Out of this knowledge and experience he has composed this story which is the first book Marshal Montgomery bought on his return to England — a book which I know has been relished by the ranking members of our OSRD and one which I believe will grow in our imagination as we begin to mull over the manufacture of the ultimate in weapons.
Sammy Rice, the hero of the tale, is an English scientist in his mid-thirties, who became crippled in 1928 when he lost his foot and who has had to contend against pain and the bitter sense of mutilation ever since. He is the brains of one of the Research Sections, a team experimenting with guns, mortars, and projectiles, one of whose duties it is to test the hundred and one wild ideas (“the Keystone Komics,” Sam calls them) with which inventors keep bombarding the War Office.
Sammy tries to protect his boss, the Old Man, Professor Mair, from the politicians. He is too honest to compromise in his scientific judgments, he is very much in love with Susan, the typist for the team, and he has a passion for fuses which the Army respects and which causes him to volunteer when both innocents and investigators have been blown to bits by a nasty little German bomb. Sammy, so caustic, so discerning, and so hard on himself is an appealing creature, and his life in the laboratory, at the committee table, and in the evening, when he talks to Susan or other research workers in the pub or at home, is made both plausible and human by those technical touches and by the witty habit of understatement of which Sammy, thanks to the author, is the master. Sammy is simultaneously fighting two battles: one is a struggle against the politicians whom he loathes, the other a fight for his own self-respect against the cynicism and lack of stamina which have hounded him ever since his accident.
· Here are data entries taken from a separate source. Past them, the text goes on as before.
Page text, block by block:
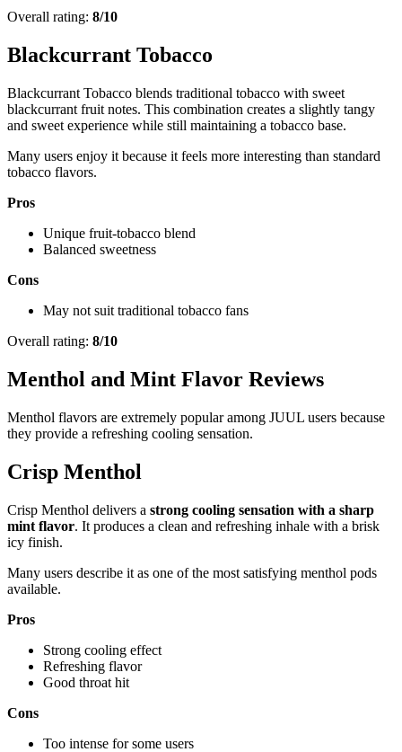
Overall rating: 8/10
Blackcurrant Tobacco
Blackcurrant Tobacco blends traditional tobacco with sweet
blackcurrant fruit notes. This combination creates a slightly tangy
and sweet experience while still maintaining a tobacco base.
Many users enjoy it because it feels more interesting than standard
tobacco flavors.
Pros
Unique fruit-tobacco blend
Balanced sweetness
Cons
May not suit traditional tobacco fans
Overall rating: 8/10
Menthol and Mint Flavor Reviews
Menthol flavors are extremely popular among JUUL users because
they provide a refreshing cooling sensation.
Crisp Menthol
Crisp Menthol delivers a strong cooling sensation with a sharp
mint flavor. It produces a clean and refreshing inhale with a brisk
icy finish.
Many users describe it as one of the most satisfying menthol pods
available.
Pros
Strong cooling effect
Refreshing flavor
Good throat hit
Cons
Too intense for some users
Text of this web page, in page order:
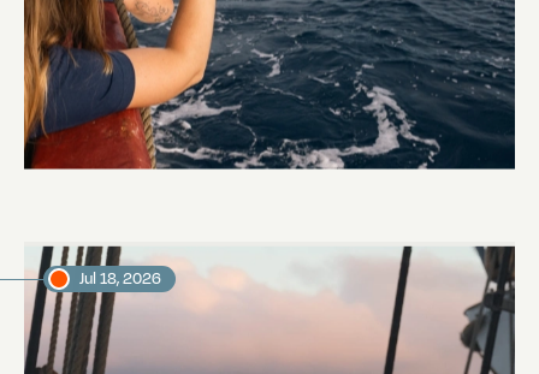
Embarkation day
Abi Smyth Researcher
Jul 18, 2026
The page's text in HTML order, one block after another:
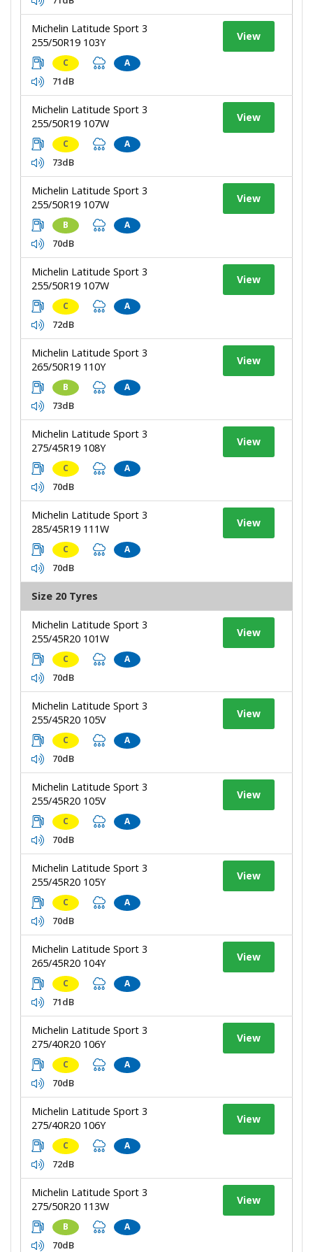
Michelin Latitude Sport 3
255/50R19 103Y
C A
71dB
View
Michelin Latitude Sport 3
255/50R19 107W
C A
73dB
View
Michelin Latitude Sport 3
255/50R19 107W
B A
70dB
View
Michelin Latitude Sport 3
255/50R19 107W
C A
72dB
View
Michelin Latitude Sport 3
265/50R19 110Y
B A
73dB
View
Michelin Latitude Sport 3
275/45R19 108Y
C A
70dB
View
Michelin Latitude Sport 3
285/45R19 111W
C A
70dB
View
Size 20 Tyres
Michelin Latitude Sport 3
255/45R20 101W
C A
70dB
View
Michelin Latitude Sport 3
255/45R20 105V
C A
70dB
View
Michelin Latitude Sport 3
255/45R20 105V
C A
70dB
View
Michelin Latitude Sport 3
255/45R20 105Y
C A
70dB
View
Michelin Latitude Sport 3
265/45R20 104Y
C A
71dB
View
Michelin Latitude Sport 3
275/40R20 106Y
C A
70dB
View
Michelin Latitude Sport 3
275/40R20 106Y
C A
72dB
View
Michelin Latitude Sport 3
275/50R20 113W
B A
70dB
View
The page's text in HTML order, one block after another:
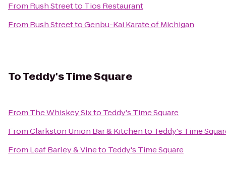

In the English way, there are a good many people in this book who wander in and out with little or no introduction, and at first it is baffling to the American reader to decide who matters and who does not. There is also an English reticence in Sammy’s makeup, which prevents our knowing some private but rather important truths about him. We are never told the how of his accident or when Susan first put him in her pocket; we are never even told he has a brother until Dickie walks into the apartment one night on his last leave before An Unmentionable Mission. But this we do know about him: that he is immensely likable, that he talks an English jargon which captures the ear like Damon Runyon’s, that he has a grand friend in Captain Stuart and another in Susan, and that when he begins to wrestle with that mechanical monster dropped from the German plane, he is every inch a man, and for him we begin to sweat in our imagination.